В двух веках. Жизненный отчет российского государственного и политического деятеля, члена Второй Государственной думы (Гессен) - страница 169

Хорошо помню начало беседы: «Мне говорят, что вы все пикируетесь с братом моим из-за его фельетончиков в „Новом времени“». При этом, чтобы дать понять, что это не упрек, а шутка, он выдавил улыбку, которая странно не шла к его лицу. «Естественно, – ответил я, – ведь Александр Аркадьевич считается вашим порт-пароль[63]». – «Вот как, – густые брови насупились, – а мне и читать его некогда, да, к сожалению, и видеть редко приходится». – «Тем больше чести его публицистическому чутью, так умело предугадывающему направление внутренней политики». – «Которую вы никак не хотите понять».

Диалог продолжался около четырех часов, но я совершенно не помню, как он развивался и чем закончился около половины второго утра. Я силился быть как можно спокойнее, но внутренне очень волновался, и было от чего: нельзя было сомневаться, что Дума висит на волоске, и нельзя было скрывать от себя, что она и не может существовать вследствие неустранимых противоречий. Но верить этому не хотелось, потому что роспуск предвещал новую страшную судорогу революции, а приглашение для беседы внушало хотя и весьма слабую, но надежду, что можно еще найти какой-то выход из тупика. Поэтому я увлекся, и горячность все возрастала, мне казалось, что она смягчает безапелляционный поначалу тон собеседника.

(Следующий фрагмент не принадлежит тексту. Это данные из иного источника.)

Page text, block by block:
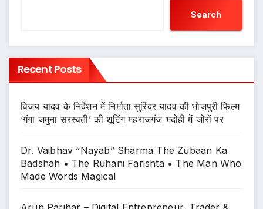
Search
Recent Posts
विजय यादव के निर्देशन में निर्माता सुरिंदर यादव की भोजपुरी फिल्म
‘गंगा जमुना सरस्वती’ की शूटिंग महराजगंज भदोही में जोरों पर
Dr. Vaibhav “Nayab” Sharma The Zubaan Ka
Badshah • The Ruhani Farishta • The Man Who
Made Words Magical
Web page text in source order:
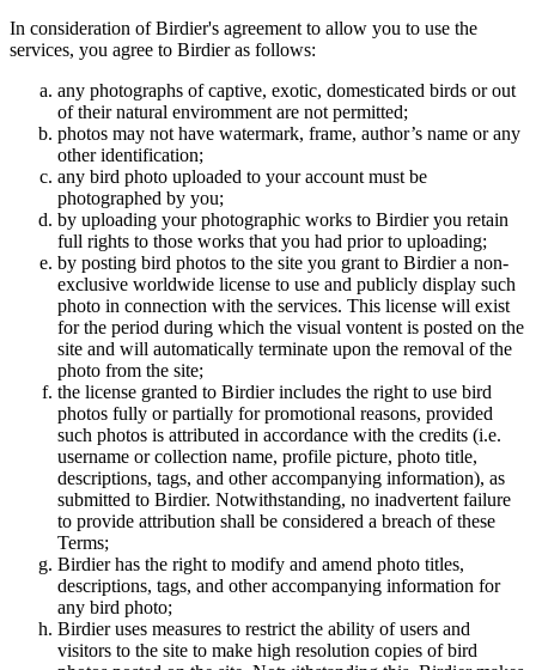
In consideration of Birdier's agreement to allow you to use the
services, you agree to Birdier as follows:
any photographs of captive, exotic, domesticated birds or out
of their natural enviromment are not permitted;
photos may not have watermark, frame, author’s name or any
other identification;
any bird photo uploaded to your account must be
photographed by you;
by uploading your photographic works to Birdier you retain
full rights to those works that you had prior to uploading;
by posting bird photos to the site you grant to Birdier a non-
exclusive worldwide license to use and publicly display such
photo in connection with the services. This license will exist
for the period during which the visual vontent is posted on the
site and will automatically terminate upon the removal of the
photo from the site;
the license granted to Birdier includes the right to use bird
photos fully or partially for promotional reasons, provided
such photos is attributed in accordance with the credits (i.e.
username or collection name, profile picture, photo title,
descriptions, tags, and other accompanying information), as
submitted to Birdier. Notwithstanding, no inadvertent failure
to provide attribution shall be considered a breach of these
Terms;
Birdier has the right to modify and amend photo titles,
descriptions, tags, and other accompanying information for
any bird photo;
Birdier uses measures to restrict the ability of users and
visitors to the site to make high resolution copies of bird
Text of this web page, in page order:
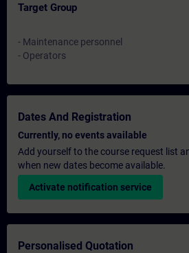
Target Group
- Maintenance personnel
- Operators
Dates And Registration
Currently, no events available
Add yourself to the course request list
when new dates become available.
Activate notification service
Personalised Quotation
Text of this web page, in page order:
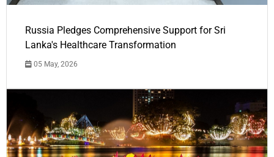
Russia Pledges Comprehensive Support for Sri
Lanka's Healthcare Transformation
05 May, 2026

В разгар беседы, уже после полуночи раздался телефонный звонок, звонили из Царского. Я привстал с кресла, но Столыпин сделал рукой знак оставаться на месте, а лицо его становилось все суровее, и в репликах явно звучали нотки раздражения. Из реплик его я понял, что назавтра днем назначен у царя прием депутации Союза русского народа и что этот прием является для премьера полной неожиданностью, усугубленной столь поздним сообщением. И я подумал, что там, откуда в нашу беседу ворвался неурочный звонок, ему приходится разыгрывать примерно такую же роль, какую в эту ночь я исполняю перед ним, что сам он чувствует уже свое бессилие и свобода действий отведена ему лишь для подавления революции.

Я вышел из дворца с тяжелым чувством и заразил им также и Петрункевича, который нетерпеливо ожидал меня в редакции, где все удивились таинственному отсутствию. Сейчас никак не могу себе объяснить, на каком основании счел себя вправе в такой тайне принять приглашение Столыпина. Знали об этом лишь Петрункевич и задним числом Милюков, вернувшийся через несколько дней после этого из-за границы.

Среди таких изнурительных треволнений приходилось готовиться к докладу в Думе по законопроекту о местном суде. Я настоял в комиссии, чтобы в целях стройности и последовательности преобразования на утверждение Думы сначала была представлена общая схема реформы, «основные положения», и министерство нехотя с этим согласилось, а при обсуждении основных положений выражало готовность идти навстречу пожеланиям комиссии. В заседании 28 мая моему докладу предшествовало обсуждение внесенного левыми законопроекта об амнистии. Это был опять революционный жест, ибо по закону амнистия составляла прерогативу монарха, вследствие чего мы предложили без обсуждения по существу передать законопроект в специальную комиссию для предварительного разъяснения вопроса о компетенции. Заседание снова приняло бурный, хаотический характер: правые уличали нас в запуганности, левые горячо подхватили этот упрек, неугомонный Крупенский кричал: «Как один Гессен решит, так и будет». Под гром и аплодисменты правых левые повторяли: «Вы думаете, что этим избежите разгона Думы, мы этого не боимся». В конце концов, мое предложение о передаче вопроса в специально избранную комиссию было принято, и раздраженные этой неудачей левые высыпали в кулуары, где еще долго перекатывались волны неулегшегося возбуждения.